"Three skunks and a badger ... this is the craziest thing I've ever seen." This was Steph Jones' reaction, overheard on a cellphone clip, when she happened upon a bizarre, four-way street brawl in Northeast Wyoming recently. Jones was travelling on a snowy country road when she encountered a badger fending off an onslaught from three skunks in broad daylight.
"I could smell it from inside my pickup," Jones told Cowboy State Daily describing the skunks' infamous stench. Thankfully, the windows on her pickup truck were closed on account of the icy weather otherwise she may well have been caught in the crossfire.
It's not the first time Jones has come across these creatures while driving that route, but she's never spotted skunks during the day, which raised some concerns that the animals may have been rabid.
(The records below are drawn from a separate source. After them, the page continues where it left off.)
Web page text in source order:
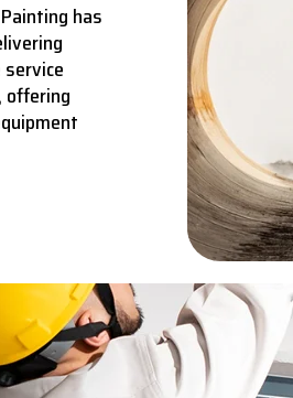
has
service
offering
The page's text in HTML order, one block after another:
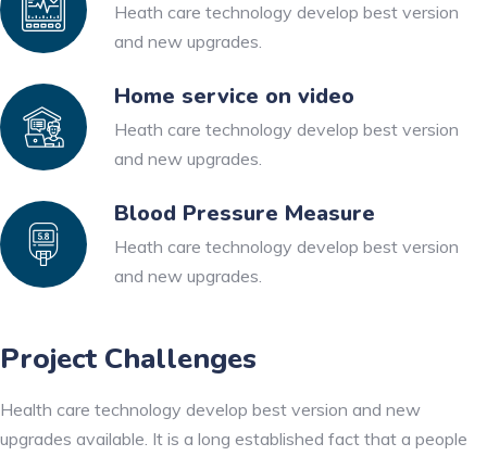
Heath care technology develop best version
and new upgrades.
Home service on video
Heath care technology develop best version
and new upgrades.
Blood Pressure Measure
Heath care technology develop best version
and new upgrades.
Project Challenges
Health care technology develop best version and new
upgrades available. It is a long established fact that a people
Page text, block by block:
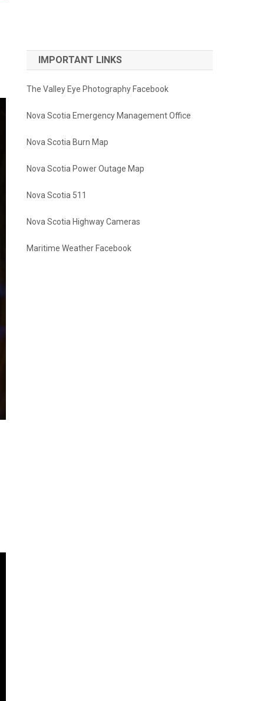
IMPORTANT LINKS
The Valley Eye Photography Facebook
Nova Scotia Emergency Management Office
Nova Scotia Burn Map
Nova Scotia Power Outage Map
Nova Scotia 511
Nova Scotia Highway Cameras
Maritime Weather Facebook
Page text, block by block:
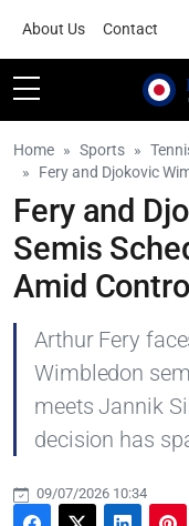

That doesn't appear to be the case, however, and it's more likely that the tussle was sparked by a mutual interest in a nearby carcass.
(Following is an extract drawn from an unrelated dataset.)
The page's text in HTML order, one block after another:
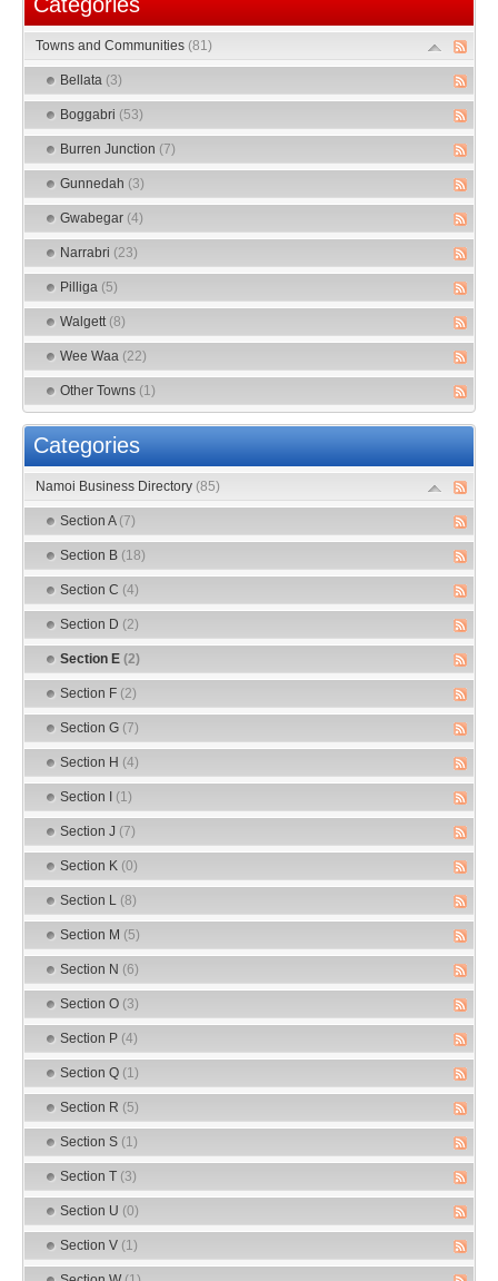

"They both eat a lot of carrion, so it’s likely there could have been a carcass in the area that they all wanted," Nathan Kluge, furbearer coordinator for the Montana Fish, Wildlife and Parks Department, explained to the Cowboy State Daily.
In areas where the ranges of the two species overlap, food is the most probable cause of a clash. Badgers and skunks have differing strategies when it comes to den sites, Kluge says, so a fight over real estate is unlikely. Badgers live in large dens called setts that may consist of hundreds of metres of tunnels. These elaborate homes may be used for several years.
Skunks may also dig their own burrows, albeit less intricate ones, or they may commandeer existing burrows created by prairie dogs or foxes.
Although the badger in Jones' video appears to shrug off the shower of stench dished out by the trio of skunks, it would certainly have been affected. "It would be a very stinky badger by the end of it, that’s for sure," says Kluge.